NSA reverses mitochondrial capacity and antioxidative capacity via inhibiting MLKL activation in spinal cord tissues. After SCI, NSA was treated at different times, such as 15 min, 1 h, 6 h, 12 h, and 24 h. (A) The protein expression of p-MLKL was detected at 3 days post-SCI using WB analysis, histogram analysis of change of p-MLKL. ELISA analysis of mitochondrial dysfunction at 3 days post-SCI, including ATP and MMP levels (B), and the unbalanced antioxidant capacity [the levels of ROS and MDA (C) and the levels of SOD and GSH (D)]. Data are reported as the mean ± SEM, n = 8. *p < 0.05, vs. the sham group. ^# p < 0.05, vs. the SCI+Vehicle group. ^& p < 0.05, vs. the SCI+NSA 15-min group.
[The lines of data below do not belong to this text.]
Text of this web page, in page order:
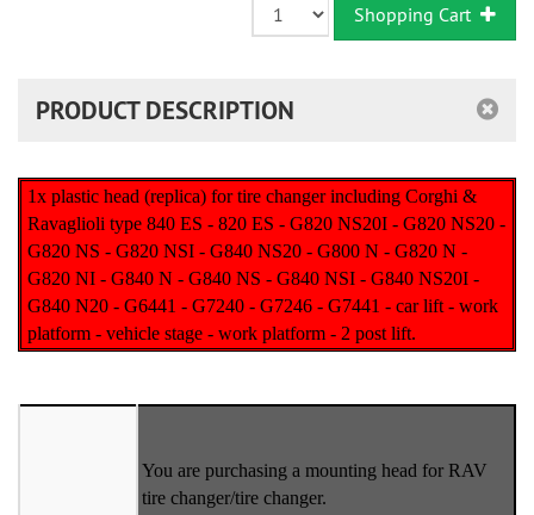
Shopping Cart
PRODUCT DESCRIPTION
1x plastic head (replica) for tire changer including Corghi &
Ravaglioli type 840 ES - 820 ES - G820 NS20I - G820 NS20 -
G820 NS - G820 NSI - G840 NS20 - G800 N - G820 N -
G820 NI - G840 N - G840 NS - G840 NSI - G840 NS20I -
G840 N20 - G6441 - G7240 - G7246 - G7441 - car lift - work
platform - vehicle stage - work platform - 2 post lift.
You are purchasing a mounting head for RAV
tire changer/tire changer.
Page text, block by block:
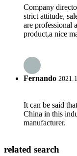
Company
strict attitude,
are professional
product,a nice
Fernando
It can be said
China in this
manufacturer.
related search
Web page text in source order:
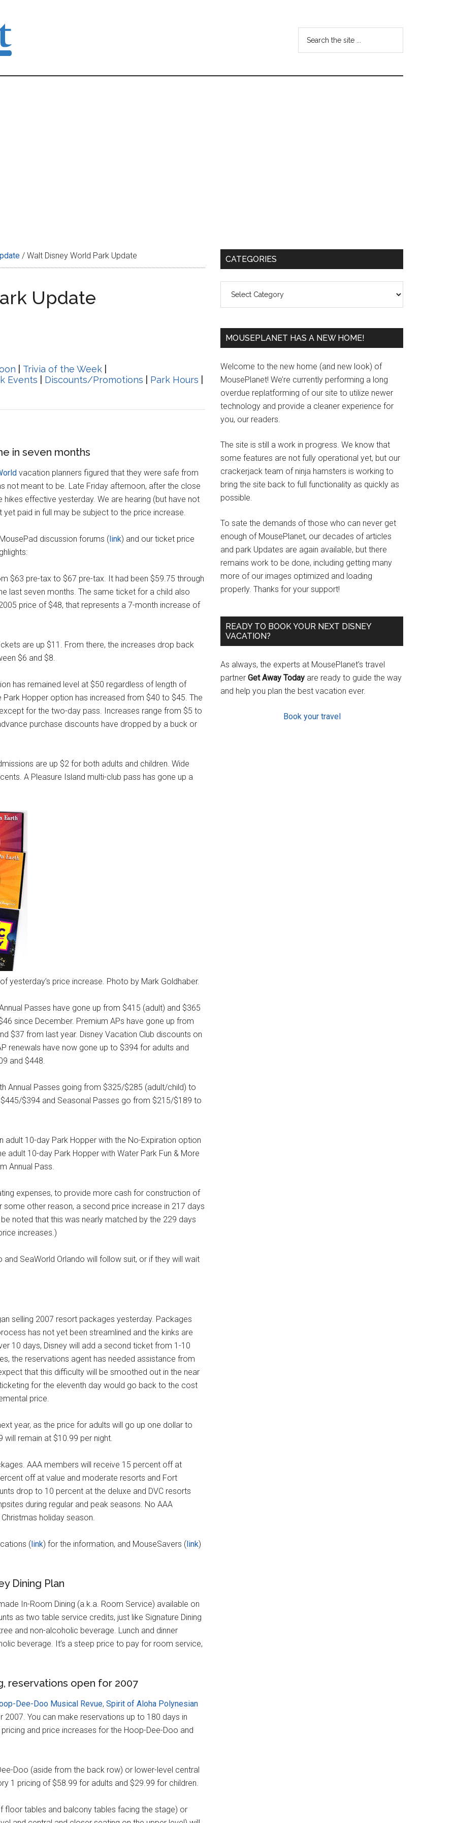
...
/ Walt Disney World Park Update
Update
Trivia of the Week
Events
Discounts/Promotions Park Hours
in seven months
vacation planners figured that they were safe from
not meant to be. Late Friday afternoon, after the close
effective yesterday. We are hearing (but have not
paid in full may be subject to the price increase.
discussion forums (link) and our ticket price
$63 pre-tax to $67 pre-tax. It had been $59.75 through
last seven months. The same ticket for a child also
price of $48, that represents a 7-month increase of
are up $11. From there, the increases drop back
$6 and $8.
has remained level at $50 regardless of length of
Hopper option has increased from $40 to $45. The
for the two-day pass. Increases range from $5 to
purchase discounts have dropped by a buck or
are up $2 for both adults and children. Wide
A Pleasure Island multi-club pass has gone up a
yesterday’s price increase. Photo by Mark Goldhaber.
Passes have gone up from $415 (adult) and $365
since December. Premium APs have gone up from
$37 from last year. Disney Vacation Club discounts on
renewals have now gone up to $394 for adults and
and $448.
Annual Passes going from $325/$285 (adult/child) to
$394 and Seasonal Passes go from $215/$189 to
10-day Park Hopper with the No-Expiration option
adult 10-day Park Hopper with Water Park Fun & More
Annual Pass.
expenses, to provide more cash for construction of
other reason, a second price increase in 217 days
noted that this was nearly matched by the 229 days
increases.)
SeaWorld Orlando will follow suit, or if they will wait
selling 2007 resort packages yesterday. Packages
has not yet been streamlined and the kinks are
10 days, Disney will add a second ticket from 1-10
the reservations agent has needed assistance from
that this difficulty will be smoothed out in the near
for the eleventh day would go back to the cost
price.
year, as the price for adults will go up one dollar to
remain at $10.99 per night.
AAA members will receive 15 percent off at
off at value and moderate resorts and Fort
drop to 10 percent at the deluxe and DVC resorts
during regular and peak seasons. No AAA
holiday season.
(link) for the information, and MouseSavers (link)
Dining Plan
In-Room Dining (a.k.a. Room Service) available on
as two table service credits, just like Signature Dining
and non-alcoholic beverage. Lunch and dinner
beverage. It’s a steep price to pay for room service,
reservations open for 2007
Dee-Doo Musical Revue, Spirit of Aloha Polynesian
2007. You can make reservations up to 180 days in
and price increases for the Hoop-Dee-Doo and
Doo (aside from the back row) or lower-level central
1 pricing of $58.99 for adults and $29.99 for children.
tables and balcony tables facing the stage) or
Primary
CATEGORIES
MOUSEPLANET HAS A NEW HOME!
Welcome to the new home (and new look) of
MousePlanet! We’re currently performing a long
overdue replatforming of our site to utilize newer
technology and provide a cleaner experience for
you, our readers.
The site is still a work in progress. We know that
some features are not fully operational yet, but our
crackerjack team of ninja hamsters is working to
bring the site back to full functionality as quickly as
possible.
To sate the demands of those who can never get
enough of MousePlanet, our decades of articles
and park Updates are again available, but there
remains work to be done, including getting many
more of our images optimized and loading
properly. Thanks for your support!
READY TO BOOK YOUR NEXT DISNEY
VACATION?
As always, the experts at MousePlanet’s travel
partner Get Away Today are ready to guide the way
and help you plan the best vacation ever.
Book your travel

Data were analyzed by one-way ANOVA followed by Tukey’s multiple comparison test. SCI, spinal cord injury; NSA, necrosulfonamide; MLKL, mixed-lineage kinase domain-like protein; ATP, adenosine triphosphate; MMP, mitochondrial membrane potential; GSH, glutathione; SOD, superoxide dismutase; ROS, reactive oxygen species; MDA, malonyldialdehyde; WB, Western blot.

Figure 7

NSA improves the recovery of SCI and the survival of neurons. (A) HE staining results of the sham, SCI and SCI+NSA group. Treated with 5 mg/kg NSA 15 min after SCI, NSA significant protective effect with less necrosis, karyopyknosis, infiltrated macrophages compared with the SCI group, scale bar = 50 μm. (B) NeuN/TUNEL staining results of the sham, SCI and SCI+NSA group, scale bar = 20 μm. Analysis of the positive neurons of the TUNEL staining results. *p < 0.05 vs. the sham group, ^# p  < 0.01 vs. the SCI group. n  =  5. SCI, spinal cord injury; NSA, necrosulfonamide; TUNEL, terminal deoxynucleotidyl transferase-dUTP nick end labeling.